30s to 3s: Building a Zero-Hallucination Hybrid RAG Pipeline

How we decoupled AI search into routing, python-filtering, and intelligent fallbacks.

Your community app's AI search bar looks beautiful. A user types "Late-night pharmacy in Torrance," hits enter, and watches a spinner rotate for 30 full seconds. When results finally arrive, the top recommendation is a neighbor's post about a used bicycle repair shop. Why? Because the words "late-night" and "repair" share a suspiciously close embedding vector with "late-night pharmacy."

This is the Vector Space Hallucination Problem, and it nearly killed our Kkaertalk project.

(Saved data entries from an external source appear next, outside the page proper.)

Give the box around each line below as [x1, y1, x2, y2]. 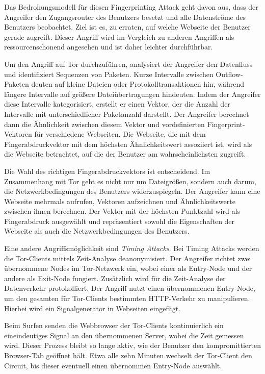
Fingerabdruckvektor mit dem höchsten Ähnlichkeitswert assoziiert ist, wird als [4, 138, 252, 149]
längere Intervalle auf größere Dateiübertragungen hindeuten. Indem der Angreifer [4, 88, 261, 99]
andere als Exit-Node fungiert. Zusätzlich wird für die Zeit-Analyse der [4, 272, 226, 283]
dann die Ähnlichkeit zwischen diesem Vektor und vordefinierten [4, 118, 205, 129]
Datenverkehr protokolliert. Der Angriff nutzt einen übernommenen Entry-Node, [4, 283, 255, 293]
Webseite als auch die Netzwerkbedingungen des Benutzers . [4, 226, 190, 236]
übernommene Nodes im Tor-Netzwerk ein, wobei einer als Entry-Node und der [4, 263, 252, 273]
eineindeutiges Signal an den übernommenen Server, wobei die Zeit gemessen [4, 330, 244, 340]

🌀 The Dilemma: One Model to Ruin Them All

Our V1 architecture was textbook naive RAG: take the user's query, embed it, retrieve the top-K nearest neighbors via cosine similarity, stuff all of them into a single massive gpt-4 prompt, and pray the model ignores the noise.

What actually happened:

Metric	V1 (Naive RAG)	Target
End-to-end Latency	28–35s	< 3s
Hallucination Rate	~22%	0%
Monthly API Cost	$2,400	< $250
User Retention (D7)	12%	> 40%

The 30-second spinner was a death sentence. But the hallucinations were worse—users lost trust permanently when the AI confidently recommended irrelevant results. Cosine similarity is a blunt instrument: it measures geometric proximity in embedding space, but geometric proximity ≠ semantic relevance when your corpus is messy, multilingual community data.

🧬 Innovation 1: The Hybrid Model Split

The first breakthrough was realizing that a single LLM was doing three fundamentally different jobs—and it was bad at all of them simultaneously.

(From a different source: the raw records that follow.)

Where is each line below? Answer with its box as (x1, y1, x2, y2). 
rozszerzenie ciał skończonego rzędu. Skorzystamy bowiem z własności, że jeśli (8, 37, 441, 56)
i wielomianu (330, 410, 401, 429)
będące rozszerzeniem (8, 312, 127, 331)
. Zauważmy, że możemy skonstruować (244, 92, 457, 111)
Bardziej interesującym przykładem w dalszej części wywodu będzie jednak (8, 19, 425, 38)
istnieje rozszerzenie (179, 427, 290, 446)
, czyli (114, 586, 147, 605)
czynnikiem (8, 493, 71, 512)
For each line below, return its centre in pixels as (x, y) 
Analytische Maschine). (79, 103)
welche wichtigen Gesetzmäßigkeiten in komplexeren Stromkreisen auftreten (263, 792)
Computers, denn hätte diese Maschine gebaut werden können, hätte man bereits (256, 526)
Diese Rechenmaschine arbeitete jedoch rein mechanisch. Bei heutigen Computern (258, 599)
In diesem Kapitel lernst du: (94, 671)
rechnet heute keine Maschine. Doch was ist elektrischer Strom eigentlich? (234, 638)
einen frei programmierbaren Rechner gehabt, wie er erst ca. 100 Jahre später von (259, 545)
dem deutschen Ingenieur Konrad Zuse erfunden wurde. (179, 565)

We decomposed the AI pipeline into three specialized roles:

Role	Model	Why
Real-Time Intent Extraction	`gpt-4o-mini`	JSON-forced output, ultra-fast (~200ms). Extracts structured intent from natural language.
Background Batch Processing	`qwen3.5-flash`	Cheap. Handles overnight tagging, translation, and keyword extraction for the entire corpus.
Vector Embedding	`text-embedding-v4`	Consistent coordinate space. All documents and queries live in the same geometric universe.

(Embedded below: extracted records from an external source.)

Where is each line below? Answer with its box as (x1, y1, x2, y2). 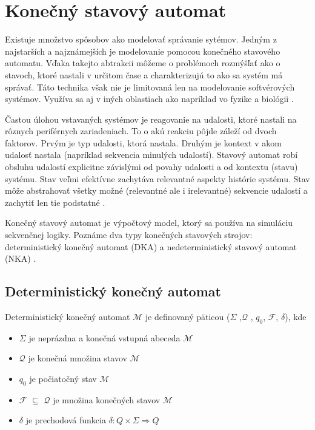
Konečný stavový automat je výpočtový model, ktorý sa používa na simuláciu (5, 216, 293, 229)
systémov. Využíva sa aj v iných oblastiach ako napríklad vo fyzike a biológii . (5, 92, 294, 105)
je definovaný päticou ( (145, 310, 230, 323)
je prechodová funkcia (25, 414, 106, 426)
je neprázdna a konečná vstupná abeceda (28, 331, 181, 344)
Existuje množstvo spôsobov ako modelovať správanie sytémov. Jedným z (5, 33, 277, 46)
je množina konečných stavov (53, 393, 161, 406)
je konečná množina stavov (28, 352, 127, 364)

The critical insight: the model that talks to the user in real-time should never be the model doing heavy background work. By isolating gpt-4o-mini as the only runtime model, we slashed per-query latency from 28s to under 800ms for the extraction step alone.

# Real-time: Ultra-fast intent extraction (gpt-4o-mini)
response = openai.chat.completions.create(
    model="gpt-4o-mini",
    response_format={"type": "json_object"},
    messages=[{
        "role": "system",
        "content": "Extract search intent as JSON: {keywords: string[], location: string | null, time_context: string | null}"
    }, {
        "role": "user",
        "content": user_query
    }]
)
# Returns in ~200ms: {"keywords": ["pharmacy"], "location": "Torrance", "time_context": "late-night"}

🔑 Innovation 2: Zero-Cost Background Keyword Extraction

Our nightly Seeding Bot already translates every community post from Korean to English (and vice versa) using qwen3.5-flash. We realized we could hijack this existing pipeline to simultaneously extract structured keywords—at zero additional API cost.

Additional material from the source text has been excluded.